Although most previous studies have been in small cohorts or have focused on non-muscle invasive bladder cancer (NMIBC) and the incidence of second cancers [13– 15], our findings are similar to data from French cancer registries on 11,000 patients diagnosed with bladder cancer with SIRs for lung cancer of 3.12 and 3.27 for men and women, respectively [16]. Our data demonstrated higher SIRs among females across tumor stage and time to lung cancer development, with the highest rate 7.5 for synchronous lung cancers in females with MIBC. This is in contrast to historical data and higher rates of lung and bladder cancer in men [17]. These data are also consistent with prior SEER registry data from 1993 – 2002 that found an SIR of 1.71 for second lung cancers after NMIBC [14]. Although this study found a cumulative 15-year incidence of 8.8% compared to 4.3% expected, the study did not include MIBC patients or designate a difference in the risk of synchronous versus metachronous disease. A separate case series from Spain suggest a 10-fold higher rate of second lung cancers at a median interval occurrence of 54.2 months in NMIBC patients [13]. This contrasts with data from Kwon et al. who did not find increases in overall second lung cancers after bladder cancer diagnosis [18].

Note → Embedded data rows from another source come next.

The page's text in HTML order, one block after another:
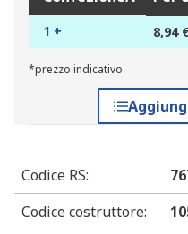
1 + 8,94
*prezzo indicativo
Codice RS:
Codice costruttore:
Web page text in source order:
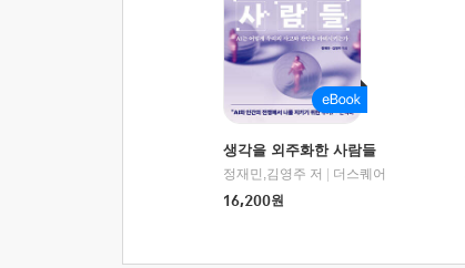
생각을 외주화한 사람들
정재민,김영주 저
더스퀘어
16,200원
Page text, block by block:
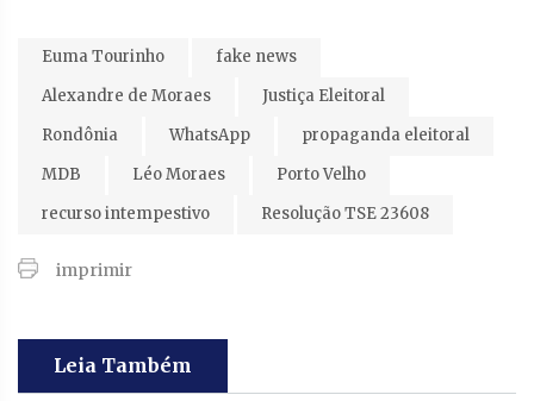
Euma Tourinho
fake news
Alexandre de Moraes
Justiça Eleitoral
Rondônia
WhatsApp
propaganda eleitoral
MDB
Léo Moraes
Porto Velho
recurso intempestivo
Resolução TSE 23608
imprimir
Leia Também
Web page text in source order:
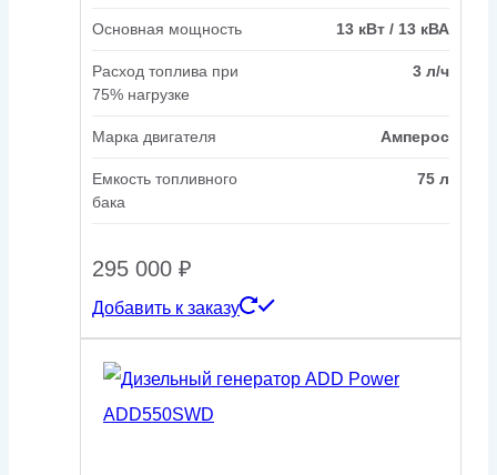
Основная мощность 13 кВт / 13 кВА
Расход топлива при
75% нагрузке
3 л/ч
Марка двигателя Амперос
Емкость топливного
бака
75 л
295 000 ₽
Добавить к заказу
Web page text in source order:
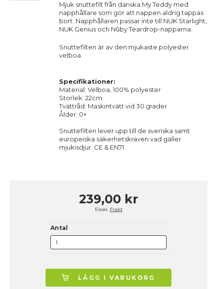
Mjuk snuttefilt från danska My Teddy med
napphållare som gör att nappen aldrig tappas
bort. Napphållaren passar inte till NUK Starlight,
NUK Genius och Nûby Teardrop-napparna.
Snuttefilten är av den mjukaste polyester
velboa.
Specifikationer:
Material: Velboa, 100% polyester
Storlek: 22cm
Tvättråd: Maskintvätt vid 30 grader
Ålder: 0+
Snuttefilten lever upp till de svenska samt
europeiska säkerhetskraven vad gäller
mjukisdjur: CE & EN71.
239,00 kr
Ekskl. Frakt
Antal
LÄGG I VARUKORG
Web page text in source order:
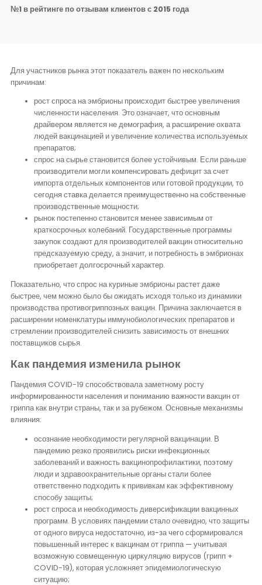
№1 в рейтинге по отзывам клиентов с 2015 года
Для участников рынка этот показатель важен по нескольким
причинам:
рост спроса на эмбрионы происходит быстрее увеличения
численности населения. Это означает, что основным
драйвером является не демография, а расширение охвата
людей вакцинацией и увеличение количества используемых
препаратов;
спрос на сырье становится более устойчивым. Если раньше
производители могли компенсировать дефицит за счет
импорта отдельных компонентов или готовой продукции, то
сегодня ставка делается преимущественно на собственные
производственные мощности;
рынок постепенно становится менее зависимым от
краткосрочных колебаний. Государственные программы
закупок создают для производителей вакцин относительно
предсказуемую среду, а значит, и потребность в эмбрионах
приобретает долгосрочный характер.
Показательно, что спрос на куриные эмбрионы растет даже
быстрее, чем можно было бы ожидать исходя только из динамики
производства противогриппозных вакцин. Причина заключается в
расширении номенклатуры иммунобиологических препаратов и
стремлении производителей снизить зависимость от внешних
поставщиков сырья.
Как пандемия изменила рынок
Пандемия COVID-19 способствовала заметному росту
информированности населения и пониманию важности вакцин от
гриппа как внутри страны, так и за рубежом. Основные механизмы
влияния:
осознание необходимости регулярной вакцинации. В
пандемию резко проявились риски инфекционных
заболеваний и важность вакцинопрофилактики, поэтому
люди и здравоохранительные органы стали более
ответственно подходить к прививкам как эффективному
способу защиты;
рост спроса и необходимость диверсификации вакцинных
программ. В условиях пандемии стало очевидно, что защиты
от одного вируса недостаточно, из-за чего сформировался
повышенный интерес к вакцинам от гриппа — учитывая
возможную совмещенную циркуляцию вирусов (грипп +
COVID-19), которая усложняет эпидемиологическую
ситуацию;
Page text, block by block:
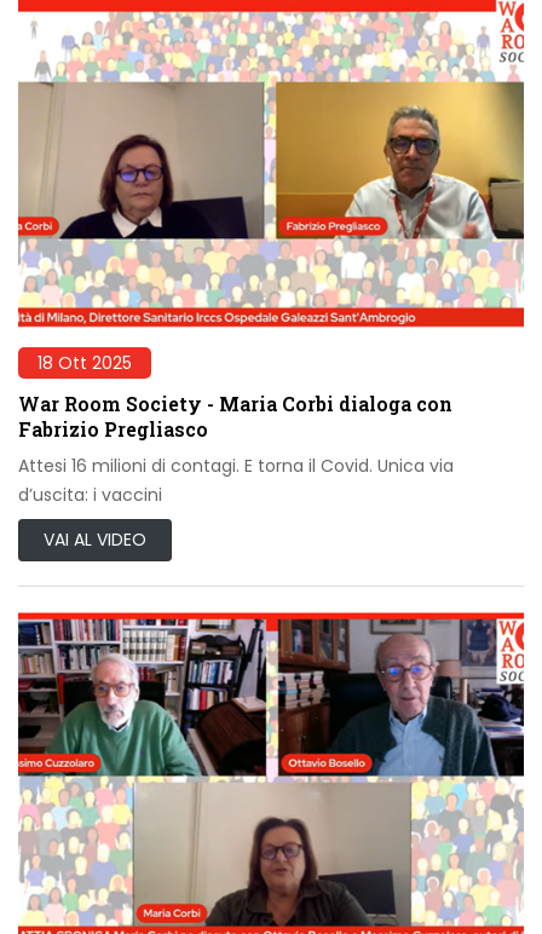
18 Ott 2025
War Room Society - Maria Corbi dialoga con
Fabrizio Pregliasco
Attesi 16 milioni di contagi. E torna il Covid. Unica via
d’uscita: i vaccini
VAI AL VIDEO

Cancers of the bladder and lung share a common causal etiology [7] and recognition of their connection is underappreciated. In addition to these data, prior work has shown a pronounced risk of second primary cancers within the first 2-3 years after cancer diagnosis [19], suggesting that a more complete upfront staging for NMIBC may be warranted. Furthermore, one tumor registry indicates worse survival in patients diagnosed with both cancers when bladder is diagnosed before lung (17 vs. 42 months) [20]. In a separate small series, lung cancer was the cause of death in all 10 patients who developed both NMIBC and lung cancer [13], indicating lung cancer drives mortality when both cancers are diagnosed. This highlights the potential for guidelines to include staging protocols that specifically assess for lung cancer in high-risk patients. A second primary lung cancer could change the overall treatment approach for a patient with bladder cancer who may have otherwise been treated locally for NMIBC or with systemic chemotherapy for presumed metastatic muscle invasive bladder cancer. Further studies are warranted to determine if intensive lung cancer screening can improve outcomes for patients with NMIBC. Screening protocols could be tailored to higher risk groups based on age, gender, smoking risk, and interval from initial cancer diagnosis. Regular screening for lung cancer could also serve as additional opportunities for urologists to engage in targeted screening efforts and smoking cessation education for bladder cancer patients who continue to smoke.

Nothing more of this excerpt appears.